L’indagine dimostra come la figlia dell’ex presidente del paese Isabel Dos Santos e suo marito Sindika Dokolo abbiano accumulato un patrimonio di quasi 2 miliardi di dollari, sfruttando i privilegi e i vantaggi derivanti dal governo presieduto dal padre da quasi quarant’anni.

Il paese, ex colonia portoghese, è tra i più corrotti e poveri al mondo, con un tasso di vita che non va oltre i sessant’anni. Ciò nonostante è tra i maggiori produttori di petrolio e diamanti del continente africano.

Il consorzio (ICIJ) ha pubblicato documenti e prove di decenni di operazioni commerciali e finanziarie tese a comprare proprietà immobiliari, aziende e asset fuori dal paese per nasconderlo alle autorità fiscali e ai magistrati del paese.

Per anni Sanangol, la compagnia petrolifera statale presieduta da Isabel Dos Santos, ha ricevuto da parte del governo contratti pubblici, licenze in ambito di telecomunicazione, diritti per l’estrazione di diamanti e agevolazioni fiscali.

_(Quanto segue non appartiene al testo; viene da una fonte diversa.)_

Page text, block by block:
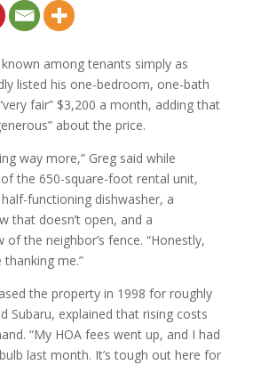
among tenants simply as
listed his one-bedroom, one-bath
fair” $3,200 a month, adding that
about the price.
way more,” Greg said while
the 650-square-foot rental unit,
functioning dishwasher, a
that doesn’t open, and a
of the neighbor’s fence. “Honestly,
me.”
the property in 1998 for roughly
Subaru, explained that rising costs
“My HOA fees went up, and I had
last month. It’s tough out here for
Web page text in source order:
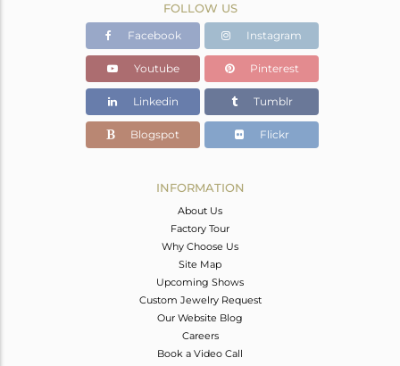
Gold,Black
11 gms
11 gms
Color Stone Weight
0 cts
FOLLOW US
Facebook Instagram
Youtube Pinterest
Linkedin Tumblr
Blogspot Flickr
INFORMATION
About Us
Factory Tour
Why Choose Us
Site Map
Upcoming Shows
Custom Jewelry Request
Our Website Blog
Careers
Book a Video Call
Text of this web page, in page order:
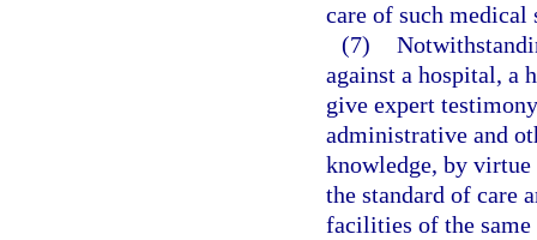
care of such medical
(7)
against a hospital, a
give expert
administrative and
knowledge, by
the standard of care
facilities of the
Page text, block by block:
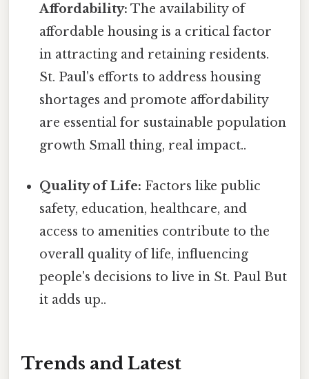
Affordability: The availability of
affordable housing is a critical factor
in attracting and retaining residents.
St. Paul's efforts to address housing
shortages and promote affordability
are essential for sustainable population
growth Small thing, real impact..
Quality of Life: Factors like public
safety, education, healthcare, and
access to amenities contribute to the
overall quality of life, influencing
people's decisions to live in St. Paul But
it adds up..
Trends and Latest
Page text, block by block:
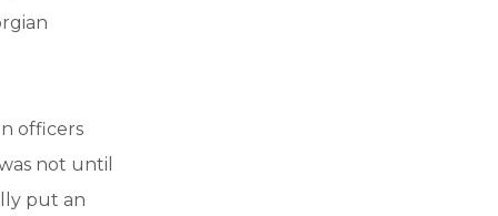
officers
not until
put an
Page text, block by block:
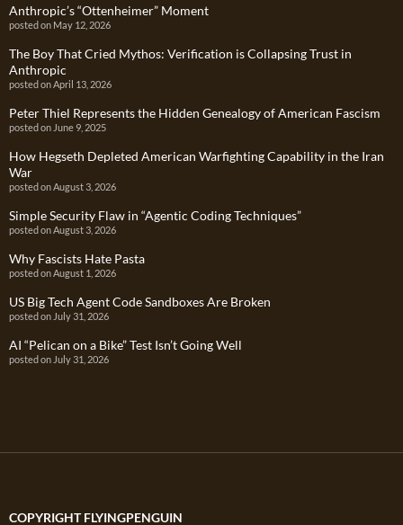
Anthropic’s “Ottenheimer” Moment
posted on May 12, 2026
The Boy That Cried Mythos: Verification is Collapsing Trust in
Anthropic
posted on April 13, 2026
Peter Thiel Represents the Hidden Genealogy of American Fascism
posted on June 9, 2025
How Hegseth Depleted American Warfighting Capability in the Iran
War
posted on August 3, 2026
Simple Security Flaw in “Agentic Coding Techniques”
posted on August 3, 2026
Why Fascists Hate Pasta
posted on August 1, 2026
US Big Tech Agent Code Sandboxes Are Broken
posted on July 31, 2026
AI “Pelican on a Bike” Test Isn’t Going Well
posted on July 31, 2026
COPYRIGHT FLYINGPENGUIN

Non solo. I documenti dimostrano che l’impero della donna più ricca d’Africa comprende un arcipelago di 400 imprese ubicate in 41 paesi, delle quali 94 in località offshore. Queste hanno ottenuto, nel corso del governo di Josè Eduardo Dos Santos, innumerevoli contratti di consulenza, prestiti e appalti per miliardi di dollari dal governo angolano.

Con l’elezione del nuovo presidente nel 2017, Isabel Dos Santos ha perso l’incarico e prima di andare via ha trasferito 38mln di dollari in una associata di Dubai.

Dos Santos ha definito le accuse nei suoi confronti e del marito persecuzioni politiche dovute al cambio di governo nel paese.

L’inchiesta dell’ICIJ ha dimostrato che le élite del continente africano sanno come gestire le regole del mercato finanziario globalizzato: si servono di grandi società di revisione e di grandi banche occidentali.

Isabel Dos Santos ha saputo sfruttare con caparbietà la ricostruzione del paese a seguito della guerra civile (1975-2002) capitalizzando i proventi derivanti dalla vendita del petrolio e dalla quantità enorme di prestiti provenienti dalla Cina e dirottando immense fortune altrove, disperdendoli in innumerevoli rivoli difficilmente rintracciabili.